La “Apologia” di Lorenzino si sofferma con foschi colori su Alessandro, rotto ad ogni vizio, dilapidatore delle altrui sostanze, inventore raffinato di tormenti nuovi, falso in ogni circostanza della sua vita, ugualmente perfido nell’ira come nella benevolenza.
Lorenzino dei Medici fu per diversi anni compagno di Alessandro e strumento cieco e docile delle sue ribalderie; per allontanare qualsiasi sospetto sulla sua vera natura e sui suoi intendimenti si fece credere così vile e pusillanime da tremare e fuggire alla vista di qualsiasi arma.
Conosciuto da molti come Lorenzaccio, per l’astuzia e per la capacità che egli aveva di portare a termine ogni suo disegno, era chiamato dal duca Alessandro il “filosofo”, perché sembrava non apprezzare né roba né onori e perché, taciturno e pensoso, si entusiasmava soltanto allo studio delle lettere greche e latine.
Molti, ricorda il Giovio, nelle “Historie del suo tempo“, si facevano beffe di Lorenzino, ma <<alcuni, più accorti, sospettavano che nell’animo suo andasse disegnando e macchinando qualche terribile impresa>>.
Ritratto di Messalina in versione maschile, il duca Alessandro amava uscire di notte, accompagnato da sgherri e sfacciati cortigiani, per introdursi nelle case private e nei postriboli sotto mentite spoglie, al fine di commettere ogni sorte di crimine, né esitava a scalare i muri dei conventi o a profanare la clausura.
Spesso, in queste poco nobili imprese, lo accompagnava Lorenzino, che non esitava a calpestare la propria dignità <<diventando turpe mezzano nel vizio>>.
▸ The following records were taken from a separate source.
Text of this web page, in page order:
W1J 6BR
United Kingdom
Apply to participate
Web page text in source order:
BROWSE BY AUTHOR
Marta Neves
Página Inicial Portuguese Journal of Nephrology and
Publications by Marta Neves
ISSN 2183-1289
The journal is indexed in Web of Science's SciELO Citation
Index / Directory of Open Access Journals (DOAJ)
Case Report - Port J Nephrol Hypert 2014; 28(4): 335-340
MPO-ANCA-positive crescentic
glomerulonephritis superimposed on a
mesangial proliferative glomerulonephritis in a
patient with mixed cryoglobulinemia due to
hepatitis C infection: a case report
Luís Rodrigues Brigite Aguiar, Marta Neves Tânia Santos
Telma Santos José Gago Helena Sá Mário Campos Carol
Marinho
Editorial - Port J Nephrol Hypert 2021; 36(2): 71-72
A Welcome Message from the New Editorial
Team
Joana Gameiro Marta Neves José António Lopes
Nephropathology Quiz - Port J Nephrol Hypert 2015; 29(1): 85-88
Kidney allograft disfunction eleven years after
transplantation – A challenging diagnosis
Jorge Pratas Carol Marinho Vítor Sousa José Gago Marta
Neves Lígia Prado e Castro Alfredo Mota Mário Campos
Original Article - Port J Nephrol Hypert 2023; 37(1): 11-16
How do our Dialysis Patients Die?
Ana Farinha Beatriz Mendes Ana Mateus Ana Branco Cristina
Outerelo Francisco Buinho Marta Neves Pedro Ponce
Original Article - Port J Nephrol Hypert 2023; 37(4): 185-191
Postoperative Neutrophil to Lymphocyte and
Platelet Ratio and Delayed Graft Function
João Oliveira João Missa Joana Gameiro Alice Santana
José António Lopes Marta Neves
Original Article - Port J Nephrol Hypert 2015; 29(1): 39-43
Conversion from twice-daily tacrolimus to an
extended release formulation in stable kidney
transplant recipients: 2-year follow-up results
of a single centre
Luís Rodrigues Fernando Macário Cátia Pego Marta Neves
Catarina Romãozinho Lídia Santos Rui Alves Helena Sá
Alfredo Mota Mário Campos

Diversi storici dell’epoca, anticipando in parte un concetto storiografico che, personalmente ritengo banale, ozioso e privo di logicità argomentativa, ritennero “virtuoso” l’operato di Lorenzino, perché la sua condotta era un abile artificio messo in atto per acquistarsi la familiarità del duca e per portare a compimento un disegno vagheggiato da tempo.
Ho già espresso, senza infingimenti e a chiare lettere il mio pensiero su questo strano postulato.
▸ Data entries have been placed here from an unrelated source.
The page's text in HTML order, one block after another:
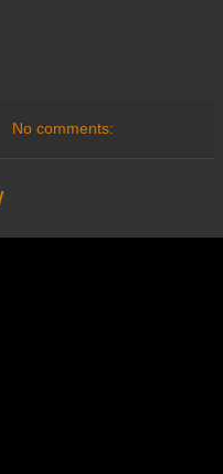
No comments:
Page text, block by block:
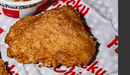
CLICK TO EXPAND OR COLLAPSE
MORE
Help
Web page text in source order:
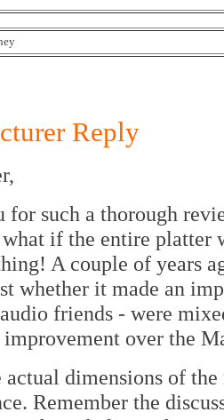
Reply
for such a thorough
if the entire platter
A couple of years
whether it made an
friends - were
improvement over the
dimensions of
Remember the
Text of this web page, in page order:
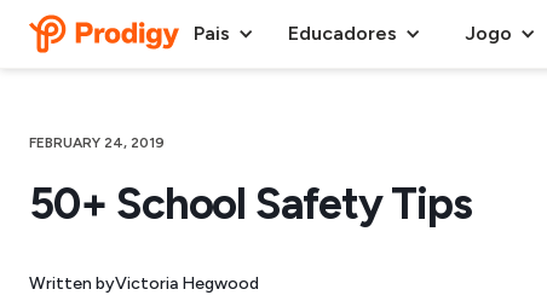
Pais Educadores Jogo
FEBRUARY 24, 2019
50+ School Safety Tips
Written byVictoria Hegwood
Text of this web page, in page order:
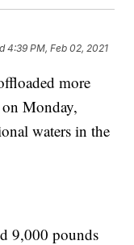
4:39 PM, Feb 02, 2021
more
Monday,
waters in the
9,000 pounds
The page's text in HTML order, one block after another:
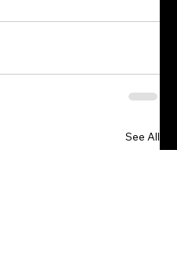
See All
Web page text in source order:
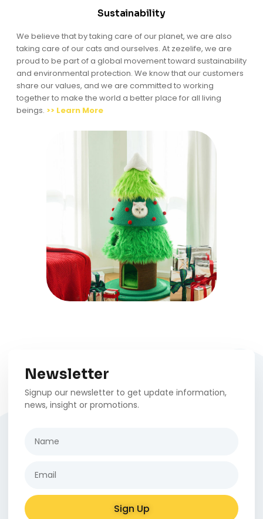
Sustainability
We believe that by taking care of our planet, we are also
taking care of our cats and ourselves. At zezelife, we are
proud to be part of a global movement toward sustainability
and environmental protection. We know that our customers
share our values, and we are committed to working
together to make the world a better place for all living
beings. >> Learn More
Newsletter
Signup our newsletter to get update information,
news, insight or promotions.
Sign Up
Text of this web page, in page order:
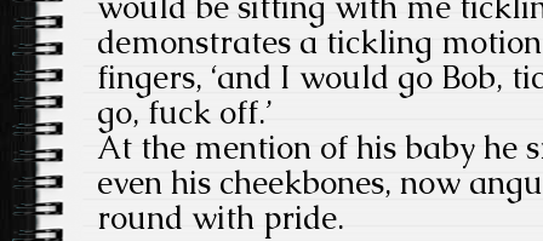
demonstrates a tickling
fingers, ‘and I would go Bob,
go, fuck off.’
At the mention of his baby he
even his cheekbones, now
round with pride.
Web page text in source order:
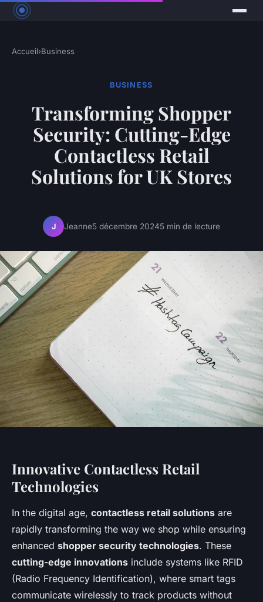
Accueil›Business
BUSINESS
Transforming Shopper
Security: Cutting-Edge
Contactless Retail
Solutions for UK Stores
J Jeanne5 décembre 20245 min de lecture
Innovative Contactless Retail
Technologies
In the digital age, contactless retail solutions are
rapidly transforming the way we shop while ensuring
enhanced shopper security technologies. These
cutting-edge innovations include systems like RFID
(Radio Frequency Identification), where smart tags
communicate wirelessly to track products without
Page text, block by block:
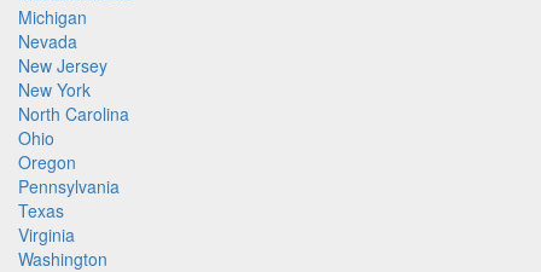
Michigan
Nevada
New Jersey
New York
North Carolina
Ohio
Oregon
Pennsylvania
Texas
Virginia
Washington
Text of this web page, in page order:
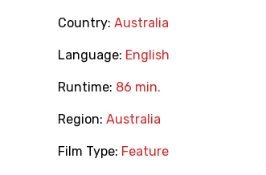
Country: Australia
Language: English
Runtime: 86 min.
Region: Australia
Film Type: Feature
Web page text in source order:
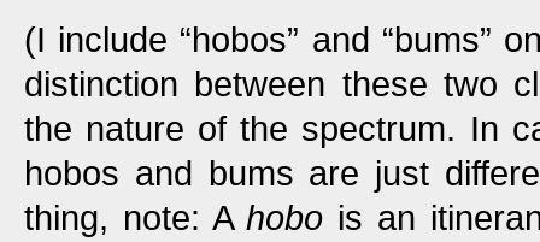
(I include “hobos” and “bums”
distinction between these two
the nature of the spectrum. In
hobos and bums are just
thing, note: Ahobo is an
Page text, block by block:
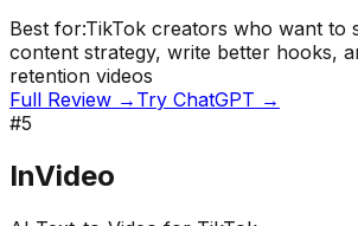
Best for:TikTok creators who want to
content strategy, write better hooks,
retention videos
Full Review → Try ChatGPT →
#5
InVideo
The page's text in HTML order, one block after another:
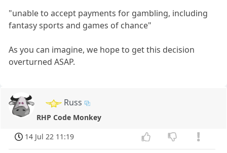
"unable to accept payments for gambling, including
fantasy sports and games of chance"
As you can imagine, we hope to get this decision
overturned ASAP.
Russ
RHP Code Monkey
14 Jul 22 11:19
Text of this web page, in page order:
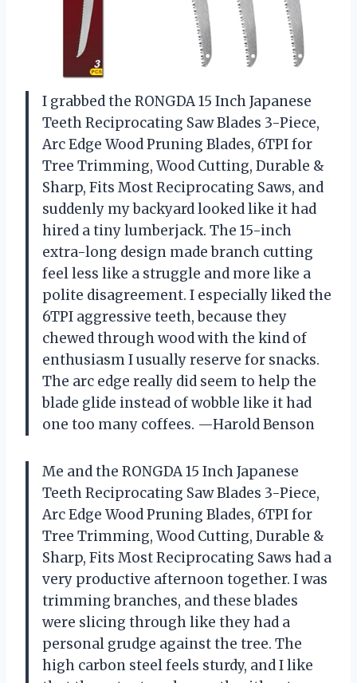
I grabbed the RONGDA 15 Inch Japanese
Teeth Reciprocating Saw Blades 3-Piece,
Arc Edge Wood Pruning Blades, 6TPI for
Tree Trimming, Wood Cutting, Durable &
Sharp, Fits Most Reciprocating Saws, and
suddenly my backyard looked like it had
hired a tiny lumberjack. The 15-inch
extra-long design made branch cutting
feel less like a struggle and more like a
polite disagreement. I especially liked the
6TPI aggressive teeth, because they
chewed through wood with the kind of
enthusiasm I usually reserve for snacks.
The arc edge really did seem to help the
blade glide instead of wobble like it had
one too many coffees. —Harold Benson
Me and the RONGDA 15 Inch Japanese
Teeth Reciprocating Saw Blades 3-Piece,
Arc Edge Wood Pruning Blades, 6TPI for
Tree Trimming, Wood Cutting, Durable &
Sharp, Fits Most Reciprocating Saws had a
very productive afternoon together. I was
trimming branches, and these blades
were slicing through like they had a
personal grudge against the tree. The
high carbon steel feels sturdy, and I like
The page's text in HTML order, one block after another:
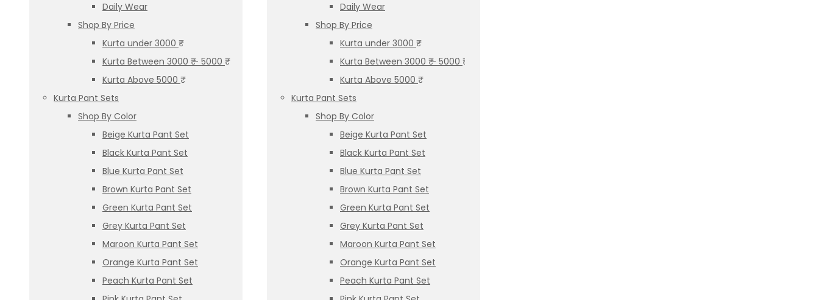
Daily Wear
Shop By Price
Kurta under 3000 ₹
Kurta Between 3000 ₹ – 5000 ₹
Kurta Above 5000 ₹
Kurta Pant Sets
Shop By Color
Beige Kurta Pant Set
Black Kurta Pant Set
Blue Kurta Pant Set
Brown Kurta Pant Set
Green Kurta Pant Set
Grey Kurta Pant Set
Maroon Kurta Pant Set
Orange Kurta Pant Set
Peach Kurta Pant Set
Daily Wear
Shop By Price
Kurta under 3000 ₹
Kurta Between 3000 ₹ – 5000 ₹
Kurta Above 5000 ₹
Kurta Pant Sets
Shop By Color
Beige Kurta Pant Set
Black Kurta Pant Set
Blue Kurta Pant Set
Brown Kurta Pant Set
Green Kurta Pant Set
Grey Kurta Pant Set
Maroon Kurta Pant Set
Orange Kurta Pant Set
Peach Kurta Pant Set

Non posso, tuttavia, non rilevare che durante l’Umanesimo e, più ancora, durante il Rinascimento, non è raro imbattersi in storici e letterati portati ad ingigantire la realtà e a confondere la vita con la realtà letteraria e con il “gigantismo” delle figure esemplari tramandate dalla latinità e dalla grecità, in una sorta di circolo vizioso a forti tinte di chiaroscuro.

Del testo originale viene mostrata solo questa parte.